Speaking to selected journalists at Sheraton Hotel Kampala after meeting with President Yoweri Kaguta Museveni, Gilmore said that it is unacceptable that Ugandans continue to be subjected to torture and other degrading treatments at the hands of their own government.

He said he made it clear to President Museveni that such actions of torture are not only barbaric but also have no place anywhere in the world let alone in a country that calls itself a democracy.

Gilmore, who also met representatives from the civil society, the media, victims of torture, the Leader of the Opposition in Parliament, Mathias Mpuuga, and other government officials, said that the government must ensure that there is an end to forced disappearances, detention in safe houses and other non-gazetted areas and trial of civilians in military courts.

Gilmore (L) receives a gift from Mpuuga (R)

He called upon the government to hold accountable any individual who is accused of violating human rights.

This, he said, will then show the government’s commitment to ending torture. In the meeting, Gilmore said Museveni told him he equally abhors any form of torture and vowed to continue fighting it.

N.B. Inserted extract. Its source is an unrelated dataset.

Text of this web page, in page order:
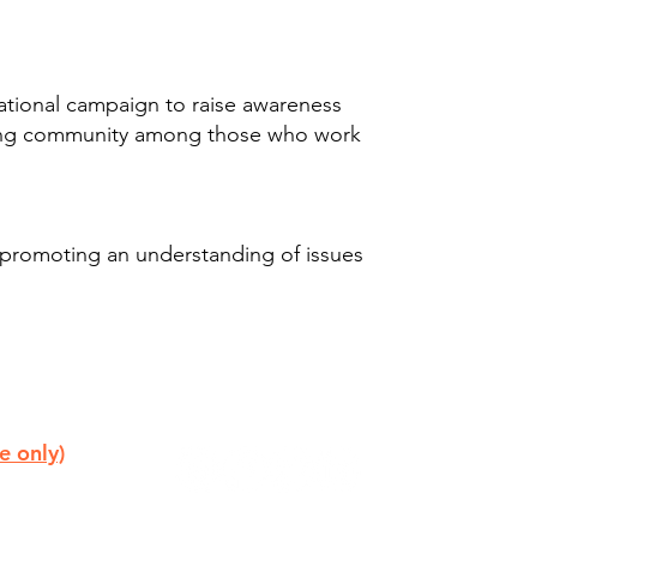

Before, during, and after the 2021 general election, Uganda witnessed a spike in cases of torture, forced disappearances, illegal detentions, and killing of people mostly supporters of then opposition presidential candidate, Robert Kyagulanyi Ssentamu-Bobi Wine.

Gilmore called upon the government to prosecute all persons who participated in the November 2020 killings that resulted in the death of at least 54 people who were protesting following the arrest of Kyagulanyi.

Asked whether, like the United States of America, the EU will impose sanctions against those suspected of abusing human rights, Gilmore said this was not up to him but to the 27 EU member states.

“Mine is to write a report which I will present to the EU and it’s them to determine what kind of action they will take,” Gilmore said.

Gilmore also expressed concern over the number of girls who were unable to return to school after the almost two-year Covid-19 lockdown.

He said the government should ensure that girls who are pregnant and those who are lactating are not left out of attaining their right to education.

On the current war in Ukraine, Gilmore called upon Uganda to support a resolution tomorrow that aims at suspending Russia as a member of the United Nations Human Rights Council.

He said this is the only way that the world will affirm the idea that human rights violations and aggression against another country is unacceptable.

For almost a month now, fighting has been going on in Ukraine after Russia attacked it against the advice of most major powers.

In a resolution at the United Nations General Assembly that aimed at condemning Russia’s action last month, Uganda abstained from voting for or against the resolution.

Asked whether the EU, a close ally of Ukraine took an issue with Uganda’s abstention, Gilmore said much as Uganda has a right to vote as it wants, it’s important that the world speaks out with a unified voice.